PROMPT: Take each line below that has "behalf" and copy it.

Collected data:
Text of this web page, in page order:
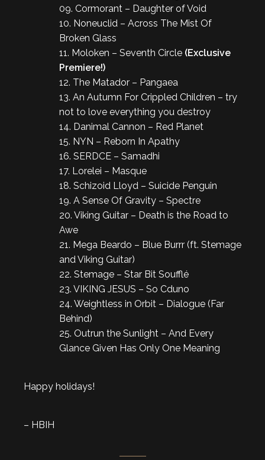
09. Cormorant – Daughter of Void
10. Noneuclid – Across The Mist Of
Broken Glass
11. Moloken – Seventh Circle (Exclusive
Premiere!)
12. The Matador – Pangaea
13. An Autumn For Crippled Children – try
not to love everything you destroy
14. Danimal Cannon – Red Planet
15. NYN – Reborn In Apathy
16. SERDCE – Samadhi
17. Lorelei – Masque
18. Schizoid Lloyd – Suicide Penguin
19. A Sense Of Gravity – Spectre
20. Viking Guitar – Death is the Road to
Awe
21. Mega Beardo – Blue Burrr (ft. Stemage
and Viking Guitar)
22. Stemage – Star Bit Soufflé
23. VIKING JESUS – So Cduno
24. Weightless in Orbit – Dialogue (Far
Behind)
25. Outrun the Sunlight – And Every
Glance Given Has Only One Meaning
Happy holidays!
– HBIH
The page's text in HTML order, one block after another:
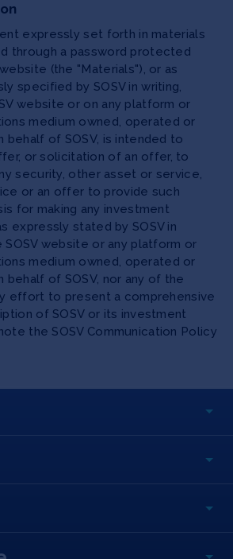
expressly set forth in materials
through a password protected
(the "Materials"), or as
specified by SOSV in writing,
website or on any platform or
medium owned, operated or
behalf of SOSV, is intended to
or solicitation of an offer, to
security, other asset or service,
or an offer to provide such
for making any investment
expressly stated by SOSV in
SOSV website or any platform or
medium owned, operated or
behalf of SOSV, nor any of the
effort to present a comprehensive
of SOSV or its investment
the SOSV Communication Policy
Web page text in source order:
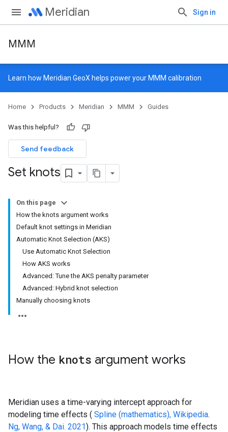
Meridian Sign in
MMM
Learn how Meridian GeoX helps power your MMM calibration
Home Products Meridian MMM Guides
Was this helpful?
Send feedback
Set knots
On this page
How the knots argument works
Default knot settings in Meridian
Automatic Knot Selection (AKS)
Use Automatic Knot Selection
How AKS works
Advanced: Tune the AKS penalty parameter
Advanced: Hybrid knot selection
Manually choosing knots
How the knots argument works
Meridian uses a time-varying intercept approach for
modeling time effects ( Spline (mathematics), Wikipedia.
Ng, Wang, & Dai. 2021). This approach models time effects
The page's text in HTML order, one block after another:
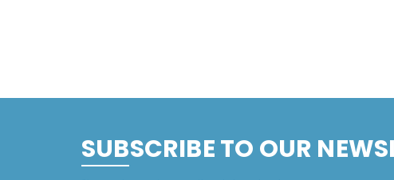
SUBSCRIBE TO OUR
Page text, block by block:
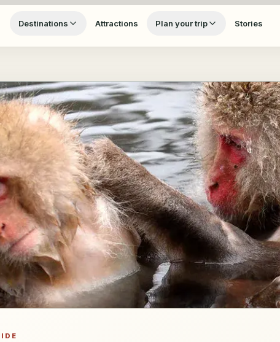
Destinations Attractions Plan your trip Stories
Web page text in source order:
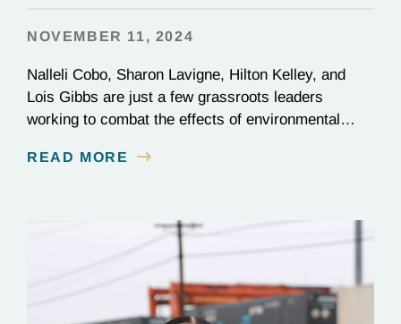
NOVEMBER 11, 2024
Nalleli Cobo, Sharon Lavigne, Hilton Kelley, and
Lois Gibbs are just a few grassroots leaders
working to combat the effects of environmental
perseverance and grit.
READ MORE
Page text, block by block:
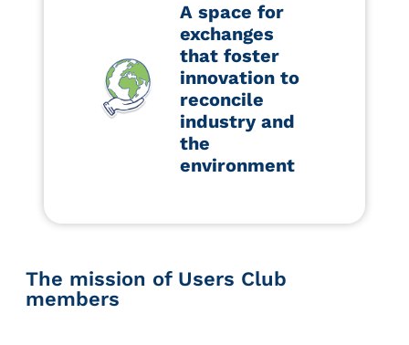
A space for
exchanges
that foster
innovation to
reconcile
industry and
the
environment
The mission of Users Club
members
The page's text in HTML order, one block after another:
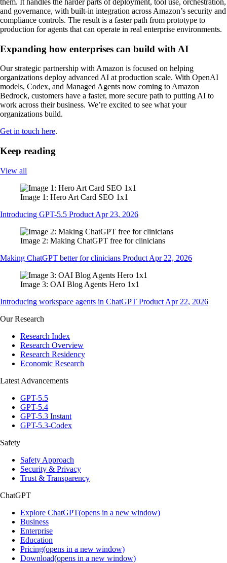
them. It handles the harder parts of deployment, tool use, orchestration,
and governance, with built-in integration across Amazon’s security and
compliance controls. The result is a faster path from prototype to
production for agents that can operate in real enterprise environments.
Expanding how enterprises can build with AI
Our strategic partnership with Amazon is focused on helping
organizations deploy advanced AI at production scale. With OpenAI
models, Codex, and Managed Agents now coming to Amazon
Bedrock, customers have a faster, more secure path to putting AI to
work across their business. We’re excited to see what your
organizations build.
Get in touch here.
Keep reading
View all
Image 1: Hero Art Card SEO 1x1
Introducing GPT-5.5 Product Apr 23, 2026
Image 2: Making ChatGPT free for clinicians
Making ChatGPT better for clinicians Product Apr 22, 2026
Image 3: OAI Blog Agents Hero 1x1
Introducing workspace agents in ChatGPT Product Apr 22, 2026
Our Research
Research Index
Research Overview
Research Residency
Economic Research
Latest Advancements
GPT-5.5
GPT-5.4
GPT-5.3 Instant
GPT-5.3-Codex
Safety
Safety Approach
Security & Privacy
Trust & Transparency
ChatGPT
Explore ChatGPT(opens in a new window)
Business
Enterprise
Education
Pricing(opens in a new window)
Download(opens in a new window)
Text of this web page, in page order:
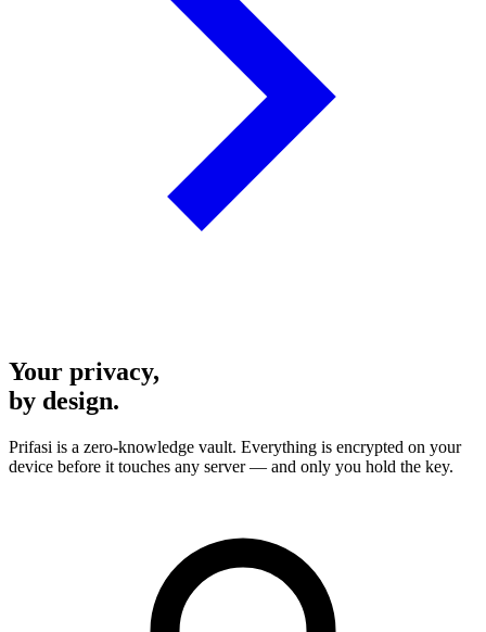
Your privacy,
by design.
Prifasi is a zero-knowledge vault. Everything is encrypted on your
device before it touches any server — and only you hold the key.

WORKED SOLUTION:
behalf of SOSV, is intended to
behalf of SOSV, nor any of the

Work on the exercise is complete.